Y es la vocecita del Pequeño.
—¿Sí, Ben?
—Nada. Era sólo para decirte que tengo una foto de Théo para tu álbum, y que esta noche os contaré una nueva historia.
—¿Una historia de ogro?
—Una historia de bomba.
—¿Ah, sí? Será súper también…
—Ahora tengo que dormir una hora. Al primero que se acerque al charlófono, mátale.
—De acuerdo, Ben.
Cuelgo y me dejo caer en la piltra, dormido ya antes de alcanzarla.
Me despierta, una hora más tarde, un perro enorme. Me ha atacado por el flanco. Caigo bajo la cama por la violencia del choque y me encuentro atrapado contra la pared. Lo aprovecha para inmovilizarme por completo e iniciar el aseo que no he tenido tiempo de hacer esta mañana. Hiede como un vertedero municipal. Su lengua huele a algo que parece bacalao rancio, a esperma de tigre, al Todo-París canino.
Digo:
—¿Regalo?
Da un salto atrás, se sienta en su inenarrable culo y, con la lengua colgante, me mira inclinando la cabeza. Registro los bolsillos de mi chaqueta, saco la pelotita envuelta y se la ofrezco declarando:
—Para Julius. ¡Feliz Navidad!
Abajo, en la ex quincallería, el olor a nuez moscada de las patatas al gratén flota todavía mucho tiempo después de que yo haya arrastrado a los niños hasta las más profundas entrañas del relato.

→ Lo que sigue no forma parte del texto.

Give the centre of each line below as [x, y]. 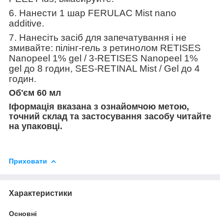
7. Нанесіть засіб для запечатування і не [98, 37]
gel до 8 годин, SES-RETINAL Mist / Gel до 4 [104, 68]
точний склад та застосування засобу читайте [110, 116]
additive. [27, 23]
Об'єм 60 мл [35, 93]
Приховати [28, 161]
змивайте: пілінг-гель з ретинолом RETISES [105, 48]
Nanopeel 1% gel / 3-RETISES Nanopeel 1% [103, 58]
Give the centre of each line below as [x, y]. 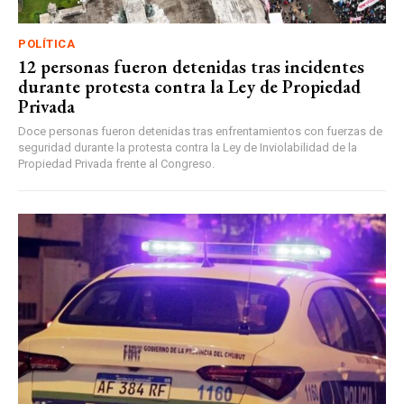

Los ojos me escuchan por encima de los pijamas mientras los pies se balancean en el vacío de las literas superpuestas. Estoy en el instante en que Lehmann se abre paso hacia el tobogán enloquecido. Aparta a la muchedumbre con grandes golpes de un brazo artificial que le he inventado para la ocasión.
—¿Y cómo se esfumó su verdadero brazo? —pregunta Jérémy a quemarropa.
—En Indochina, en la carretera de Dalat, en el kilómetro 317, una emboscada. Sus hombres le querían tanto que se largaron abandonándolos, a él y su brazo, que ya no estaban juntos.
—¿Y cómo salió de aquélla?
—El capitán de su compañía fue a buscarlo, solo, tres días más tarde.
—¡Tres días más tarde! ¿Y qué comió durante esos tres días? —pregunta el Pequeño.
—Su brazo.
Hábil respuesta que satisface a todo el mundo. El Pequeño ha tenido su historia de ogro, Jérémy su relato de guerra, Clara su dosis de humor; por lo que se refiere a Thérèse, tiesa como un ujier tras su mesa de trabajo, ha taquigrafiado, como de costumbre, la integridad de mi relato, incluidas las digresiones. Es un excelente entrenamiento para su escuela de secretariado. En dos años de ejercicios nocturnos, ha copiado ya los hermanos Karamazov, Moby Dick, Tintín en el Templo del Sol, Gosta Boërlíng, Asphalt Jungle más dos o tres productos de mi propia cosecha mental.
Cuento pues, hasta que el parpadeo de los ojos anuncia la extinción de las luces. Cuando cierro la puerta a mi espalda, el árbol de Navidad brilla en la oscuridad. No lo he hecho mal del todo, no han pensado ni por un momento en lanzarse sobre los regalos. Salvo Julius, que se atarea, desde hace dos horas, intentando desenvolver su paquetito sin romper el papel.